Lab7 - Ensemble Learning

Course: Advanced Machine Learning
Lecturer: Dr. Sothea HAS

Objective: Ensemble Learning Methods are about combining several base learners to enhance its performance. In this lab, you will apply each ensemble learning method on real datasets and analyze its sensitivity in terms of the key hyperparameters of the method. Moreover, the feature importances will also be computed from each model.

The Jupyter Notebook for this TP can be downloaded here: TP7_Ensemble_Learning.

1. Auto-MPG Dataset

The dataset is downloaded from UCI Machine Learning Repository. The data concerns city-cycle fuel consumption in miles per gallon, to be predicted in terms of 3 multivalued discrete and 5 continuous attributes, (Quinlan, 1993).

Load the dataset from kaggle using the following link: Auto-MPG dataset.

# To do

A. Overview and Univariate Analysis:

Check the dimension of the dataset and modify columns with wrong data type.
What’s wrong with the column horsepower? Properly solve it.
Perform univariate analysis aiming at understanding individual columns of the data and dectecting the following problems:
- Outliers
- Duplications
- Missing data.

# To do

B. Bivariate Analysis

Plot pairplot between quantitative columns. Take note on the most potential predictors for the target MPG.
Is origin useful for predicting the target MPG?
Preprocess the inputs for model development.

# To do

C. Random Forest: OOB vs Cross Validation

Split the dataset into \(80\%-20\%\) training-testing data using random_state = 42.
Build a random forest model with its default setting. Then compute the free Out-Of-Bag Errors or Score obtained by the forest (see model.oob_score_). Compute suitable metrics on the test data and store them in a data frame.
Fine-tune the key hyperparameters of the random forest (max_depth, max_features, n_estimators…), then evaluate its CV error or Score. Compare it to the corresponding OOB criterion for each combination of the hyperparameters. In order to achieve this, you should follow the following steps:
1. Initialize: Ensure you set oob_score=True when initializing your RandomForestRegressor.
- OOB Error: After fitting the model, access the OOB score using the .oob_score_ attribute of the fitted model object. Convert this to an error rate (e.g., 1−score).
1. CV Error: For the same model configuration, calculate the mean cross-validation score using the cross_val_score function (or cross_validate) with k=5 folds. Convert the mean score to an error rate.
2. Visualize: Plot the OOB Error and the CV Error on the same graph for each hyperparameter. Analyze the gap between the two lines.
Compare the test metrics of the three models:
- The default random forest (second point).
- The model with the best OOB performance.
- The model with the best CV performance.
Compote and plot the figure of mean decrease impurity measure and permutation feature importances of the last two models.

# To do

D. Extra-trees: OOB vs Cross Validation

Repeat the previous questions of part (C) from the second point using ExtraTrees model from the same module. Compare the result to Random Forest.
Compote and plot the figure of mean decrease impurity measure and permutation feature importances of the last two Extra-tree models.

# To do

E. XGBoost: OOB vs Cross Validation

Repeat the previous quesions with XGboost.
Compute and draw both feature importances for the last two XGBoost models.

# To do

F. GradientCOBRA: Find-tune the hyperparameter \(h\)

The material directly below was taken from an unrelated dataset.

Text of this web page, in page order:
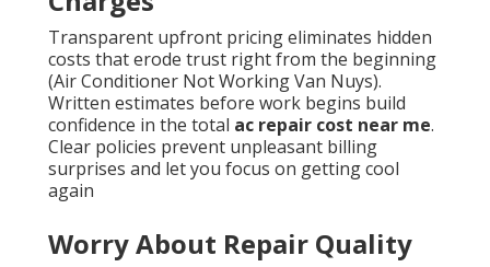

Build GradientCOBRA model by fine-tune the most suitable smoothing hyperparameter \(h>0\).
Compute its test performance and compare the previous models.

# To do

2. Kaggle Cybersecurity Intrusion Detection Dataset

This Kaggle Cybersecurity Intrusion Detection Dataset is designed for detecting cyber intrusions based on network traffic and user behavior. You may find the explanation of the dataset in detail, including the dataset structure, feature importance, possible analysis approaches, and how it can be used for machine learning in the the provided link.

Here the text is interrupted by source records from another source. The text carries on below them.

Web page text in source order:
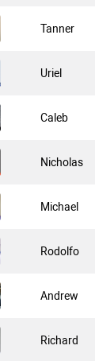
Tanner
Uriel
Caleb
Nicholas
Michael
Rodolfo
Andrew
Richard

Question: import the dataset, analyze the data and preprocess it properly. Build your best model to detect intrusion activities in the dataset. Report the test performance and features the seem to influence the performance of the model the most.

# To do

References

\(^{\text{📚}}\) Bagging predictors, Breiman (1996).
\(^{\text{📚}}\) The strength of weak learnability, Robert E. Schapire (1990)..
\(^{\text{📚}}\) COBRA: A combined regression strategy, Beau et al. (2016).
\(^{\text{📚}}\) Gradient COBRA: A kernel-based consensual aggregation for regression, Has (2023).
\(^{\text{📚}}\) Aggregation using input–output trade-off, Fischer & Mougeot (2019).
\(^{\text{📚}}\) Super Learner, M. J. Van der Laan (2007).